Instructions for the task: Each of the entries below is to be written out exactly, and the images skipped.

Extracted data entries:
********************
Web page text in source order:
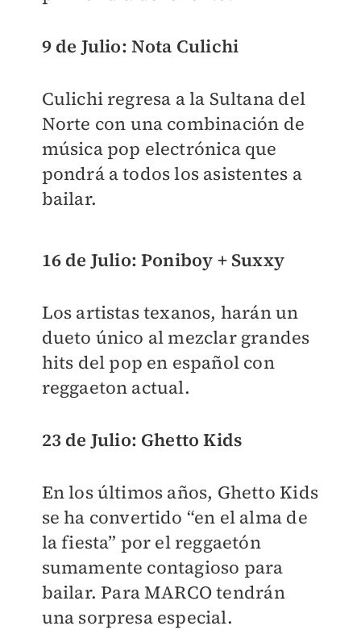
9 de Julio: Nota Culichi
Culichi regresa a la Sultana del
Norte con una combinación de
música pop electrónica que
pondrá a todos los asistentes a
bailar.
16 de Julio: Poniboy + Suxxy
Los artistas texanos, harán un
dueto único al mezclar grandes
hits del pop en español con
reggaeton actual.
23 de Julio: Ghetto Kids
En los últimos años, Ghetto Kids
se ha convertido “en el alma de
la fiesta” por el reggaetón
sumamente contagioso para
bailar. Para MARCO tendrán
una sorpresa especial.
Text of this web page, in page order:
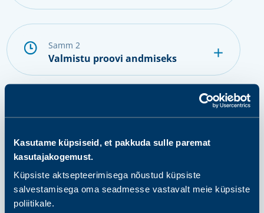
Kasutame küpsiseid, et pakkuda sulle paremat
kasutajakogemust.
Küpsiste aktsepteerimisega nõustud küpsiste
salvestamisega oma seadmesse vastavalt meie küpsiste
poliitikale.
samm 2
Valmistu proovi andmiseks
samm 4
Tulemuste saamine ja järgmised
sammud
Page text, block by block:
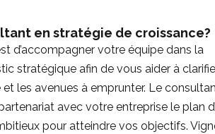
en stratégie de croissance?
d’accompagner votre équipe dans la
stratégique afin de vous aider à
les avenues à emprunter. Le
avec votre entreprise le plan
pour atteindre vos objectifs.
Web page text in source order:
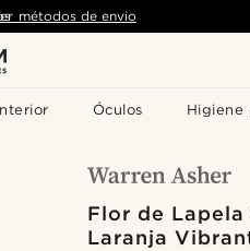
Óculos Higiene
métodos de envio
Flor de
Laranja
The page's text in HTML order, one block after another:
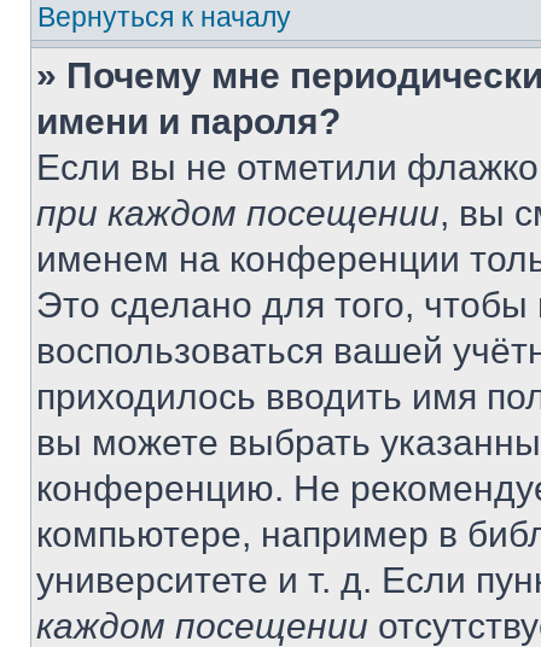
Вернуться к началу
» Почему мне
имени и пароля?
Если вы не отметили
при каждом посещении, вы
именем на конференции
Это сделано для того, чтобы
воспользоваться вашей
приходилось вводить имя
вы можете выбрать
конференцию. Не
компьютере, например в
университете и т. д. Если
каждом посещении
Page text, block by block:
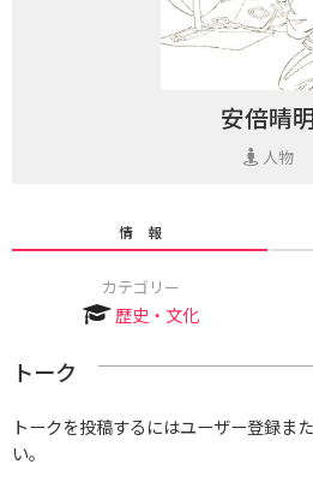
安倍晴明
人物
情 報
カテゴリー
歴史・文化
トーク
トークを投稿するにはユーザー登録ま
い。
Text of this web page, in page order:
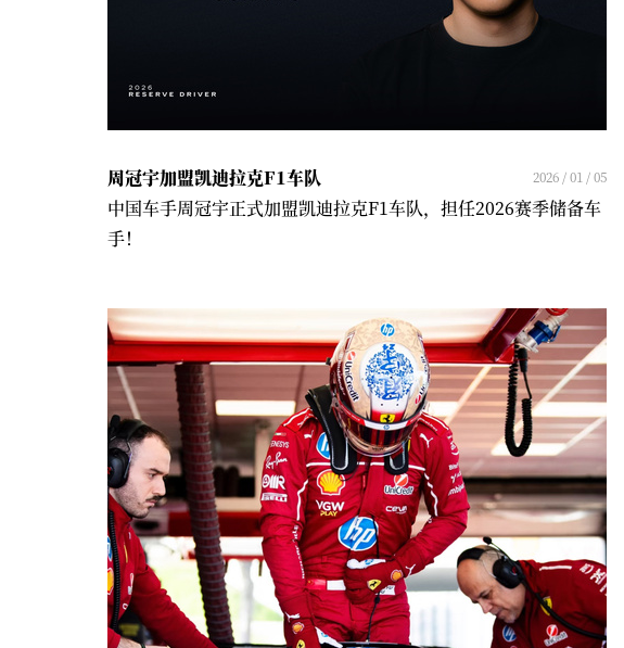
周冠宇加盟凯迪拉克F1车队 2026 / 01 / 05
中国车手周冠宇正式加盟凯迪拉克F1车队，担任2026赛季储备车
手！
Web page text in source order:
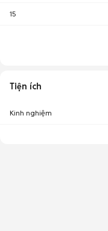
15
Tiện ích
Kinh nghiệm
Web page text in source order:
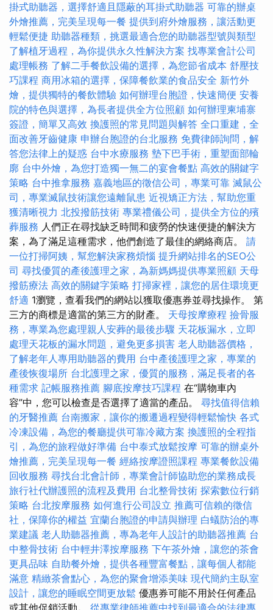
********************
Finished exercise:
Web page text in source order:
9 de Julio: Nota Culichi
Culichi regresa a la Sultana del
Norte con una combinación de
música pop electrónica que
pondrá a todos los asistentes a
bailar.
16 de Julio: Poniboy + Suxxy
Los artistas texanos, harán un
dueto único al mezclar grandes
hits del pop en español con
reggaeton actual.
23 de Julio: Ghetto Kids
En los últimos años, Ghetto Kids
se ha convertido “en el alma de
la fiesta” por el reggaetón
sumamente contagioso para
bailar. Para MARCO tendrán
una sorpresa especial.
Text of this web page, in page order:
Kasutame küpsiseid, et pakkuda sulle paremat
kasutajakogemust.
Küpsiste aktsepteerimisega nõustud küpsiste
salvestamisega oma seadmesse vastavalt meie küpsiste
poliitikale.
samm 2
Valmistu proovi andmiseks
samm 4
Tulemuste saamine ja järgmised
sammud
Page text, block by block:
en stratégie de croissance?
d’accompagner votre équipe dans la
stratégique afin de vous aider à
les avenues à emprunter. Le
avec votre entreprise le plan
pour atteindre vos objectifs.
Web page text in source order:
Óculos Higiene
métodos de envio
Flor de
Laranja
The page's text in HTML order, one block after another:
Вернуться к началу
» Почему мне
имени и пароля?
Если вы не отметили
при каждом посещении, вы
именем на конференции
Это сделано для того, чтобы
воспользоваться вашей
приходилось вводить имя
вы можете выбрать
конференцию. Не
компьютере, например в
университете и т. д. Если
каждом посещении
Page text, block by block:
安倍晴明
人物
情 報
カテゴリー
歴史・文化
トーク
トークを投稿するにはユーザー登録ま
い。
Text of this web page, in page order:
周冠宇加盟凯迪拉克F1车队 2026 / 01 / 05
中国车手周冠宇正式加盟凯迪拉克F1车队，担任2026赛季储备车
手！
Web page text in source order:
15
Tiện ích
Kinh nghiệm
Web page text in source order:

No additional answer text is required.